AIM OF THE TASK = Every entry must be repeated exactly in the answer.

(Stored dataset items)
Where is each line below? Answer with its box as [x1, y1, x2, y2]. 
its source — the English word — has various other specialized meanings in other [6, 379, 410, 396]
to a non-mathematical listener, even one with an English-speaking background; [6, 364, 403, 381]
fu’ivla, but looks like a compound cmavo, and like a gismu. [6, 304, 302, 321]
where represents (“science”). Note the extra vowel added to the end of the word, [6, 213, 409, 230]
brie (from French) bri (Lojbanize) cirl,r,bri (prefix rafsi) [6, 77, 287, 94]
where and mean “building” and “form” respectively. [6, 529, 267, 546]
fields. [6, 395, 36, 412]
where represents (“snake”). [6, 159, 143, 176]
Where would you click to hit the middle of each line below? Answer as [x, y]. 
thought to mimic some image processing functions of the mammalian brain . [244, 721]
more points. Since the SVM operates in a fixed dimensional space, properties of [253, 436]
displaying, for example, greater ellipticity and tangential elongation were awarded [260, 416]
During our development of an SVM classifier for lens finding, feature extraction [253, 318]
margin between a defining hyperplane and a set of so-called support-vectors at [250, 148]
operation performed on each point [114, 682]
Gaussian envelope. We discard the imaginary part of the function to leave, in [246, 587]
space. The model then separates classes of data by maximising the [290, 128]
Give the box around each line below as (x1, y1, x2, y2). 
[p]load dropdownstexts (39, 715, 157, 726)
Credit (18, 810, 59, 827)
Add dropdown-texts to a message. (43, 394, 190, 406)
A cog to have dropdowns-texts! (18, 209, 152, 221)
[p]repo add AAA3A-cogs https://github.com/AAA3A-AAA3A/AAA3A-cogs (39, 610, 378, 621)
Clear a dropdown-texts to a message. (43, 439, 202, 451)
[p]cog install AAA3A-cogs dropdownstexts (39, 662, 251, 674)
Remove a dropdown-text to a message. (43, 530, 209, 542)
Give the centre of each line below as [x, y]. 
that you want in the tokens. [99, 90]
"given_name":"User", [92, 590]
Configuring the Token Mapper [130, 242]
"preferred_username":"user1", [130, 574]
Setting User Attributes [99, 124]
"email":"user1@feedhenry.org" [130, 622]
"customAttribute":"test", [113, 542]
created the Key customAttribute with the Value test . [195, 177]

FINISHED EXERCISE =
Where is each line below? Answer with its box as [x1, y1, x2, y2]. 
its source — the English word — has various other specialized meanings in other [6, 379, 410, 396]
to a non-mathematical listener, even one with an English-speaking background; [6, 364, 403, 381]
fu’ivla, but looks like a compound cmavo, and like a gismu. [6, 304, 302, 321]
where represents (“science”). Note the extra vowel added to the end of the word, [6, 213, 409, 230]
brie (from French) bri (Lojbanize) cirl,r,bri (prefix rafsi) [6, 77, 287, 94]
where and mean “building” and “form” respectively. [6, 529, 267, 546]
fields. [6, 395, 36, 412]
where represents (“snake”). [6, 159, 143, 176]
Where would you click to hit the middle of each line below? Answer as [x, y]. 
thought to mimic some image processing functions of the mammalian brain . [244, 721]
more points. Since the SVM operates in a fixed dimensional space, properties of [253, 436]
displaying, for example, greater ellipticity and tangential elongation were awarded [260, 416]
During our development of an SVM classifier for lens finding, feature extraction [253, 318]
margin between a defining hyperplane and a set of so-called support-vectors at [250, 148]
operation performed on each point [114, 682]
Gaussian envelope. We discard the imaginary part of the function to leave, in [246, 587]
space. The model then separates classes of data by maximising the [290, 128]
Give the box around each line below as (x1, y1, x2, y2). 
[p]load dropdownstexts (39, 715, 157, 726)
Credit (18, 810, 59, 827)
Add dropdown-texts to a message. (43, 394, 190, 406)
A cog to have dropdowns-texts! (18, 209, 152, 221)
[p]repo add AAA3A-cogs https://github.com/AAA3A-AAA3A/AAA3A-cogs (39, 610, 378, 621)
Clear a dropdown-texts to a message. (43, 439, 202, 451)
[p]cog install AAA3A-cogs dropdownstexts (39, 662, 251, 674)
Remove a dropdown-text to a message. (43, 530, 209, 542)
Give the centre of each line below as [x, y]. 
that you want in the tokens. [99, 90]
"given_name":"User", [92, 590]
Configuring the Token Mapper [130, 242]
"preferred_username":"user1", [130, 574]
Setting User Attributes [99, 124]
"email":"user1@feedhenry.org" [130, 622]
"customAttribute":"test", [113, 542]
created the Key customAttribute with the Value test . [195, 177]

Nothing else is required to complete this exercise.